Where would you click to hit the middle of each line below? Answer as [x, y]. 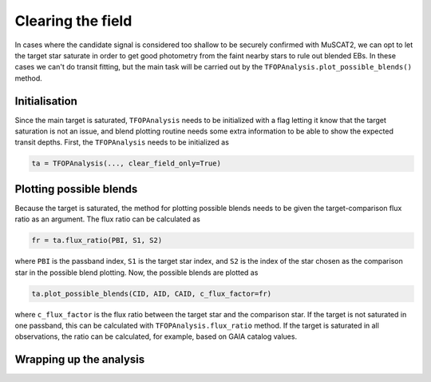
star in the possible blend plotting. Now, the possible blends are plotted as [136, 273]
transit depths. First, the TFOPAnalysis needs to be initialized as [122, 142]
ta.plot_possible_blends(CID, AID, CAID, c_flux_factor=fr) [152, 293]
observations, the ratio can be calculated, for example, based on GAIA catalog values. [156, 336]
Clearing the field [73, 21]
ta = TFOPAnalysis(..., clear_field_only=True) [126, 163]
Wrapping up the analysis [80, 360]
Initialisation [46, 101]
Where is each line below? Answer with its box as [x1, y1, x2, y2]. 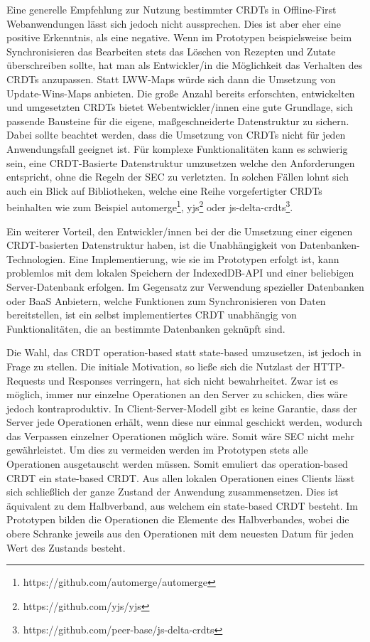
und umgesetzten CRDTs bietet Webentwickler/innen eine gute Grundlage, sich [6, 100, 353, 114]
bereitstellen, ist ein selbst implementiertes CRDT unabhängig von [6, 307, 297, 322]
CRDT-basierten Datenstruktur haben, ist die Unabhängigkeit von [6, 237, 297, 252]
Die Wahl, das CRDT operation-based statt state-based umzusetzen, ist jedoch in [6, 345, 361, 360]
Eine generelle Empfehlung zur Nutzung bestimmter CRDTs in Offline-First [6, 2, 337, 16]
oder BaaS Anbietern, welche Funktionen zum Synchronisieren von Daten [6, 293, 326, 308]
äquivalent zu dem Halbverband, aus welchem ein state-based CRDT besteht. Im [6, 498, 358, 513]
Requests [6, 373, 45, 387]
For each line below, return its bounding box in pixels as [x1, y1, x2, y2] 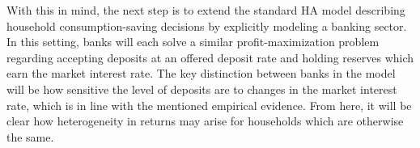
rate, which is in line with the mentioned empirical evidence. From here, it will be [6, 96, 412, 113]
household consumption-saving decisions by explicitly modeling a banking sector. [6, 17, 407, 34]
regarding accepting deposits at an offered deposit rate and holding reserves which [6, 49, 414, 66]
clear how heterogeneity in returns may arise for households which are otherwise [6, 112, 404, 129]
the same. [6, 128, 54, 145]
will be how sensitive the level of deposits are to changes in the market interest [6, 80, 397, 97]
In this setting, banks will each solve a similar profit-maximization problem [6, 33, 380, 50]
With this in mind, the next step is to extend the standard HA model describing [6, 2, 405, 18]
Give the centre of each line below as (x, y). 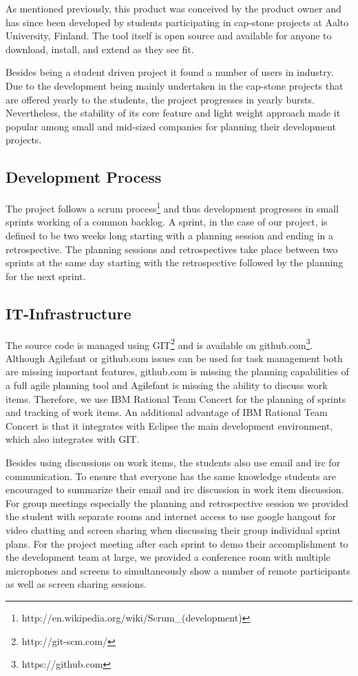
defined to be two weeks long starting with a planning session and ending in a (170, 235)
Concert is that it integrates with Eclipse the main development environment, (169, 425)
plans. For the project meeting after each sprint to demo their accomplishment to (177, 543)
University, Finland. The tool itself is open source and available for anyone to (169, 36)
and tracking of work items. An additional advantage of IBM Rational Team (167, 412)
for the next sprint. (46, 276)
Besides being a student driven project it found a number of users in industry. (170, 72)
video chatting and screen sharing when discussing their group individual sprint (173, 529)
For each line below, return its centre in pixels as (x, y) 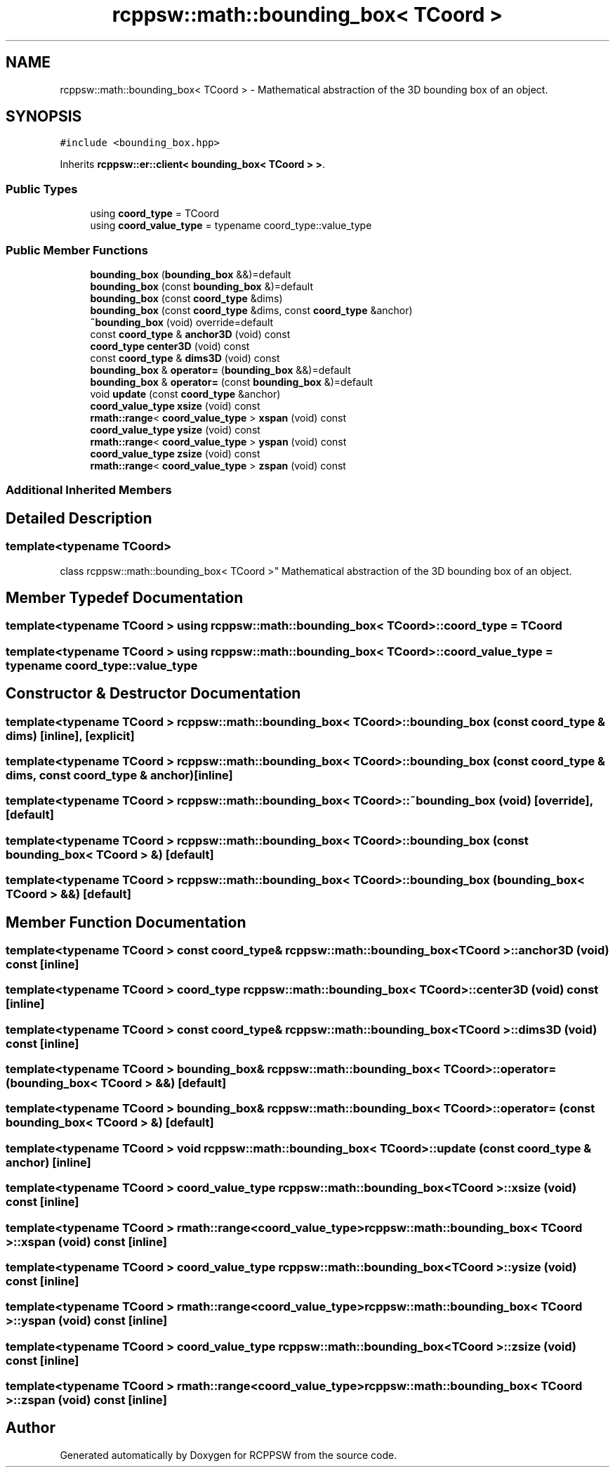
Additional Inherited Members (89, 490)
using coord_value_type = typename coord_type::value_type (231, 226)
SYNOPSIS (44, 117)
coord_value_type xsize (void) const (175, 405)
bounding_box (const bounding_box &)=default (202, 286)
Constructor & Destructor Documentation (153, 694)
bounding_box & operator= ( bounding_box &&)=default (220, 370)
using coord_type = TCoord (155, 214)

**Exercise objective:** Please return all of the entries word for word, excluding the pictures.

**Output:**
Where would you click to hit the middle of each line below? Answer as [x, y]. 
star in the possible blend plotting. Now, the possible blends are plotted as [136, 273]
transit depths. First, the TFOPAnalysis needs to be initialized as [122, 142]
ta.plot_possible_blends(CID, AID, CAID, c_flux_factor=fr) [152, 293]
observations, the ratio can be calculated, for example, based on GAIA catalog values. [156, 336]
Clearing the field [73, 21]
ta = TFOPAnalysis(..., clear_field_only=True) [126, 163]
Wrapping up the analysis [80, 360]
Initialisation [46, 101]
Where is each line below? Answer with its box as [x1, y1, x2, y2]. 
und umgesetzten CRDTs bietet Webentwickler/innen eine gute Grundlage, sich [6, 100, 353, 114]
bereitstellen, ist ein selbst implementiertes CRDT unabhängig von [6, 307, 297, 322]
CRDT-basierten Datenstruktur haben, ist die Unabhängigkeit von [6, 237, 297, 252]
Die Wahl, das CRDT operation-based statt state-based umzusetzen, ist jedoch in [6, 345, 361, 360]
Eine generelle Empfehlung zur Nutzung bestimmter CRDTs in Offline-First [6, 2, 337, 16]
oder BaaS Anbietern, welche Funktionen zum Synchronisieren von Daten [6, 293, 326, 308]
äquivalent zu dem Halbverband, aus welchem ein state-based CRDT besteht. Im [6, 498, 358, 513]
Requests [6, 373, 45, 387]
For each line below, return its bounding box in pixels as [x1, y1, x2, y2] 
rate, which is in line with the mentioned empirical evidence. From here, it will be [6, 96, 412, 113]
household consumption-saving decisions by explicitly modeling a banking sector. [6, 17, 407, 34]
regarding accepting deposits at an offered deposit rate and holding reserves which [6, 49, 414, 66]
clear how heterogeneity in returns may arise for households which are otherwise [6, 112, 404, 129]
the same. [6, 128, 54, 145]
will be how sensitive the level of deposits are to changes in the market interest [6, 80, 397, 97]
In this setting, banks will each solve a similar profit-maximization problem [6, 33, 380, 50]
With this in mind, the next step is to extend the standard HA model describing [6, 2, 405, 18]
Give the centre of each line below as (x, y). 
defined to be two weeks long starting with a planning session and ending in a (170, 235)
Concert is that it integrates with Eclipse the main development environment, (169, 425)
plans. For the project meeting after each sprint to demo their accomplishment to (177, 543)
University, Finland. The tool itself is open source and available for anyone to (169, 36)
and tracking of work items. An additional advantage of IBM Rational Team (167, 412)
for the next sprint. (46, 276)
Besides being a student driven project it found a number of users in industry. (170, 72)
video chatting and screen sharing when discussing their group individual sprint (173, 529)
For each line below, return its centre in pixels as (x, y) 
Additional Inherited Members (89, 490)
using coord_value_type = typename coord_type::value_type (231, 226)
SYNOPSIS (44, 117)
coord_value_type xsize (void) const (175, 405)
bounding_box (const bounding_box &)=default (202, 286)
Constructor & Destructor Documentation (153, 694)
bounding_box & operator= ( bounding_box &&)=default (220, 370)
using coord_type = TCoord (155, 214)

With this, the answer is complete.